It's Coming!


A tent affected by the storm

We had finally arrived in the Fredericton region of New Brunswick. Our vacation had officially begun!

We were visiting our first official tourist attraction, King's Landing Historical Settlement, when we first met him, "doomsday man". We had been immensely enjoying this quaint recreation of rural life in 19th century New Brunswick. It was like stepping back in time and seeing with our own eyes the history of the region. It had been a hot and humid day, and to our delight, there was not a cloud on the horizon. It seemed that the first few days of our vacation would be hosted in by wonderful weather!

But just as we were glorying in our good fortune, "doomsday man" stepped up and introduced himself to us. He was dressed as a friendly guard, but his prediction of thunderstorms and heavy wind was NOT what we wanted to hear! Rain is NEVER welcome on vacation, but even less so when you are camping!

We didn't know whether or not to believe him. After all, where were the cumulonimbus clouds (we had to thank our kids for supplying us with the correct scientific terms!) that would bring in such a storm? The sky was perfectly clear for miles around!

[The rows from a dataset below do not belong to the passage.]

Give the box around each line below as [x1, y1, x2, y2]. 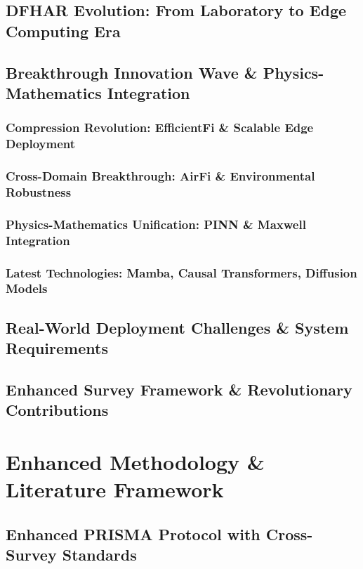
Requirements [6, 337, 108, 359]
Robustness [6, 183, 72, 200]
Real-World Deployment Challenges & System [6, 316, 349, 338]
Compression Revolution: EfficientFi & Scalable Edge [6, 119, 314, 136]
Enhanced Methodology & [6, 447, 265, 476]
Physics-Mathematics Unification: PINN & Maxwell [6, 215, 306, 233]
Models [6, 280, 48, 297]
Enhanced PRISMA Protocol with [6, 523, 260, 544]

But when we voiced these concerns to "doomsday man", he simply responded with: "You'll see. It's coming."

We decided to ignore his ominous prediction and trust our senses instead. We went on with our day, enjoying every minute of it, and before dark, we had set up camp in a lovely campground just outside of Fredericton.

Our "neighbors" in the campsite next to ours decided to take a riverboat down the St. John River later that evening. Around nine o'clock, one of them thought she saw a streak of lightening in the distance. "We'd better get back to camp," she suggested. "There's a storm brewing."

"Storm?" was the credulous reply from her husband. "There isn't a cloud in the sky! You must be dreaming."

"It's coming," she instead. "You'll see!"

Back at our campsite, my family and I had turned in early and we were sound asleep when, around 11:00 p.m., our neighbors in the campsite behind us moved in. It didn't take long for the constant, loud banging of their van doors to wake us all up, and for the next hour, we were the "lucky" recipients of their "setting up camp" noise. Just when we thought that they had finally settled in for the night, their teenage son started to yell at the top of his lungs: "Stop yelling at me, mom! You're always yelling at me! Just leave me alone!" Now, prior to this statement, one that was loud enough to have been heard throughout the entire campground, we hadn't heard a word from his mother. This quickly changed, however, and for the next few minutes, a typical teenager/mother fight served to wake up anyone who hadn't been woken up by the son's initial accusation!

This argument could have well gone on for hours if it hadn't been interrupted by a loud clap of thunder, sudden gusts of wind and pounding rain. We were instantly all up, zipping the windows closed, fastening down the ceiling vent, and pushing up the window cover in the door. Our tent trailer began to sway in the wind and the next clap of thunder took out our electricity.

Our noisy, late-coming neighbors soon found themselves chasing their tent, that had decided to go for a stroll with its newfound friend, the wind, and drenched to the bone, their argument ceased.

Our next-door neighbors didn't fair much better. The weight of the rainwater on the top of their tent, coupled with the heavy wind, caused their tent roof to cave in. The adults had still been up, and though they tried manfully, their attempts to maintain their tent's integrity were completely unsuccessful. The poles blew out and the roof collapsed. Seconds later, all of their belongings were drenched. They ran for their car, and there they shivered with their 4-year-old daughter, under a single, meager towel, for the remainder of the night.

The doomsday thunderstorm that had seemed so impossible had, indeed, arrived, and with a vengeance, and it took all of us campers completely by surprise. The warning had been duly given and ignored; our senses had deceived us.

Another kind of storm was announced centuries ago, but most of humanity has decided to ignore this one as well. Those who warn others about it are considered to be doomsday prophets. "How could it be possibly?" Is the most common response. "Ridiculous. Use your senses man! No way, you're way off!"

But our reaction doesn't change the facts. The storm IS still coming! Nothing can stop it.

"You know very well that the day of the Lord will come like a thief in the night. While people are saying, "Peace and safety," destruction will come on them suddenly, as labor pains on a pregnant woman, and they will not escape. But you, brothers, are not in darkness so that this day should surprise you like a thief." (1 Thess 5:2-4 NIV)

"But the day of the Lord will come like a thief. The heavens will disappear with a roar; the elements will be destroyed by fire, and the earth and everything in it will be laid bare." (2 Peter 3:10 NIV)

Will you be caught by surprise or will you be ready?